Why Are NYC Housing Prices Holding Up?

There has been some weakness in the New York City housing market, but Manhattan's housing prices have remained surprisingly strong. The conventional wisdom is:
- The decline in the value of the dollar makes U.S. properties look very cheap to foreigners.
- Foreigners are looking for quality and Manhattan is the apex of quality.
- Aggressive lending policies were much more prevalent in Florida and California (along with Nevada and Arizona) than in the Northeastern United States.
- NYC coops maintained their credit standards even when mortgage lenders did not.

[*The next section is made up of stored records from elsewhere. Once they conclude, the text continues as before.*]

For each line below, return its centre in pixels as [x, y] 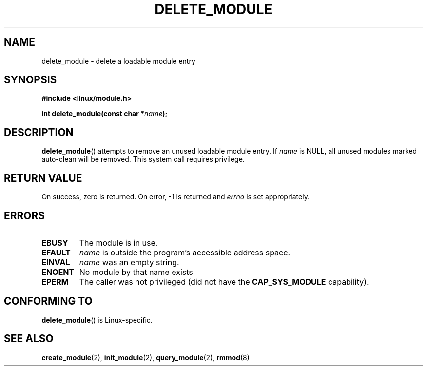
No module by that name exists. [137, 272]
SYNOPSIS [30, 80]
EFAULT [56, 252]
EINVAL [56, 262]
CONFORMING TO [48, 301]
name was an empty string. [129, 262]
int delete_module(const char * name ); [105, 114]
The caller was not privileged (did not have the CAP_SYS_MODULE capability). [224, 282]
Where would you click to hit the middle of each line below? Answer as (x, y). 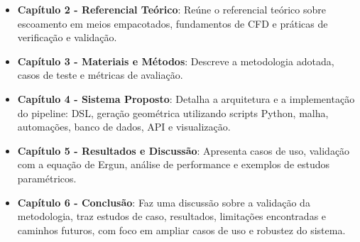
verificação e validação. (67, 37)
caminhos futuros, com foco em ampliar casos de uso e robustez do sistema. (181, 230)
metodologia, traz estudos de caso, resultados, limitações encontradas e (172, 216)
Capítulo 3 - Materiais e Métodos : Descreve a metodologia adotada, (176, 61)
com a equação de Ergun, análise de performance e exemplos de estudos (174, 164)
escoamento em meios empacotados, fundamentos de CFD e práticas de (173, 23)
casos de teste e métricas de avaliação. (100, 75)
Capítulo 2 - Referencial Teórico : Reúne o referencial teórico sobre (171, 9)
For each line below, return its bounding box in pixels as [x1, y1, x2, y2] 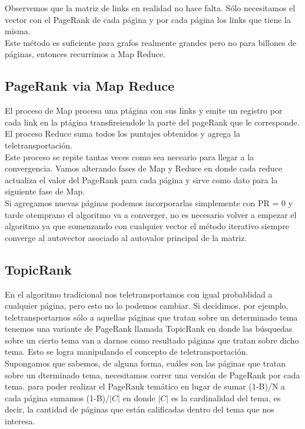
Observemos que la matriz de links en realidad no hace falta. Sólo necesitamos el [5, 2, 296, 14]
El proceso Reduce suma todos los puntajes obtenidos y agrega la [5, 127, 240, 140]
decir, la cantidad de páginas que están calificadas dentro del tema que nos [5, 403, 274, 415]
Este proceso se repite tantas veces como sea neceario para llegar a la [5, 150, 254, 163]
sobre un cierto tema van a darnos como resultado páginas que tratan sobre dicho [5, 334, 299, 346]
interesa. [5, 415, 35, 427]
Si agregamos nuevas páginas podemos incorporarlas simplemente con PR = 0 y [5, 196, 293, 209]
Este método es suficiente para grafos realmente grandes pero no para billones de [5, 36, 297, 48]
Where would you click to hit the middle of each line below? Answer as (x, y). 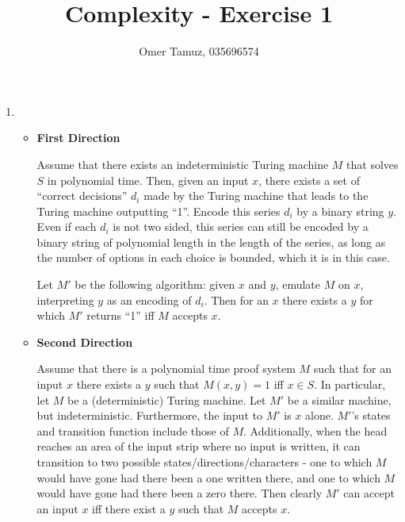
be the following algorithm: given (155, 284)
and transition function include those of (133, 430)
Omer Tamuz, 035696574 (199, 51)
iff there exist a (129, 508)
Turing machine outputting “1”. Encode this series (159, 211)
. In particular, (350, 384)
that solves (373, 164)
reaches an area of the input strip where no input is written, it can (199, 446)
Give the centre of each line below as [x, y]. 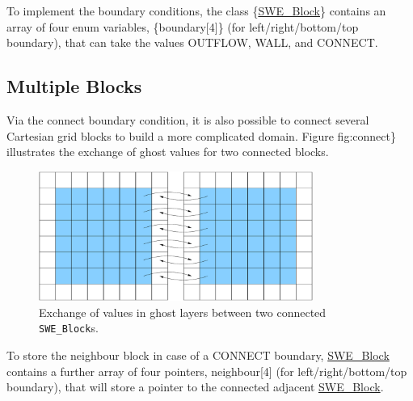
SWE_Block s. [69, 328]
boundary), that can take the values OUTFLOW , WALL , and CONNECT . [192, 42]
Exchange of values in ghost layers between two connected [183, 312]
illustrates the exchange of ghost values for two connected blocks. [168, 152]
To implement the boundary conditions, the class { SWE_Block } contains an [196, 11]
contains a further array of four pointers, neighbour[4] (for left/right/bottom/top [207, 371]
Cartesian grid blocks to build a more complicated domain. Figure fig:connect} [201, 135]
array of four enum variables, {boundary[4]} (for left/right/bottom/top [183, 26]
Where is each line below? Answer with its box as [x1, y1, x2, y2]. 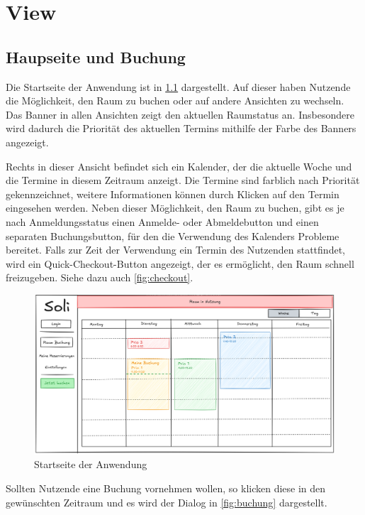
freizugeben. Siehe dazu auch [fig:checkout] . [6, 270, 193, 285]
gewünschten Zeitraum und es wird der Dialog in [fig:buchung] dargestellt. [6, 494, 327, 509]
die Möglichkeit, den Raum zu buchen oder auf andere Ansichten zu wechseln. [6, 93, 344, 108]
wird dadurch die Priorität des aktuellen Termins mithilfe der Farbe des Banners [6, 121, 356, 136]
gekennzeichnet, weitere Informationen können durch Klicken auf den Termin [6, 186, 339, 201]
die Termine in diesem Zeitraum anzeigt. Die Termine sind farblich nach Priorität [6, 173, 360, 188]
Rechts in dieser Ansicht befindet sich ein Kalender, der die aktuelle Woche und [6, 158, 352, 173]
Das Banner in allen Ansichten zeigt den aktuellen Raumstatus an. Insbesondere [6, 107, 354, 121]
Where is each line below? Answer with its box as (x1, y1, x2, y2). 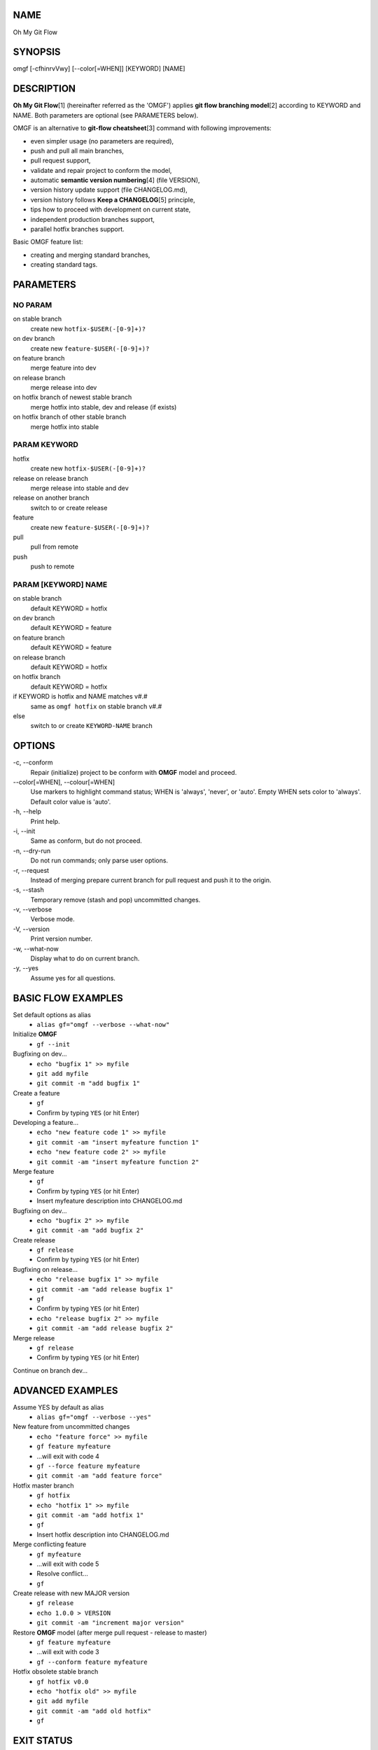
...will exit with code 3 (36, 1648, 99, 1656)
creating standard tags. (30, 260, 98, 269)
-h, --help (13, 807, 41, 815)
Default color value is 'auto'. (30, 797, 111, 806)
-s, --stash (13, 885, 45, 894)
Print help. (30, 817, 60, 825)
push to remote (30, 562, 75, 570)
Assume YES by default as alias (13, 1403, 104, 1411)
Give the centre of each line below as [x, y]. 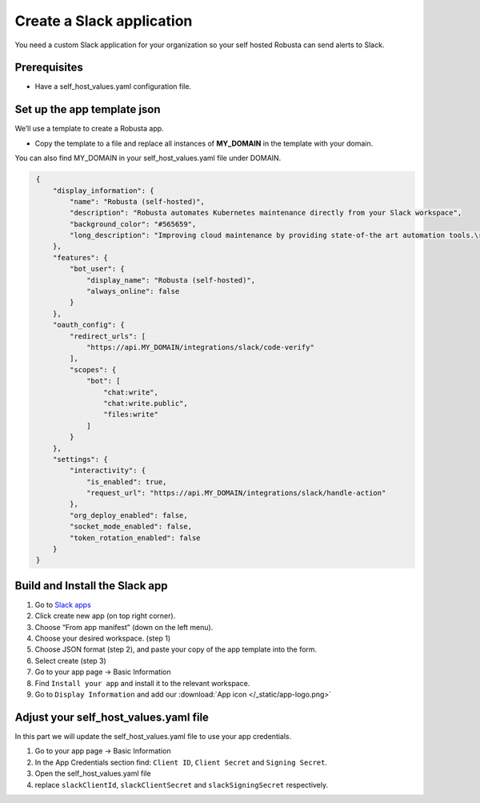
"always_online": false [133, 291]
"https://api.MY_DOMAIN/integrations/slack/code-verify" [201, 347]
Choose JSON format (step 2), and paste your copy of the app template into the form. [176, 649]
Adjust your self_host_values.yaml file [112, 717]
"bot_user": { [97, 269]
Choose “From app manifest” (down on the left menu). [124, 627]
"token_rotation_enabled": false [135, 538]
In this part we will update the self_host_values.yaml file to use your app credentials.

Here's another possible explanation: New York City is the densest city in the United States, with the best transit system, and a transit system is becoming more valuable. Higher gas prices are making the automobile commute look wasteful. After World War II, the rest of the United States plunged into the creation of highways, purchase of cars and the auto-dependent suburbanization of big cities. NYC already had its subways and commuter trains in place. With the rise of the price of gasoline, the suburban model is being reexamined. For middle-class people under pressure of higher prices, NYC is becoming steadily more attractive.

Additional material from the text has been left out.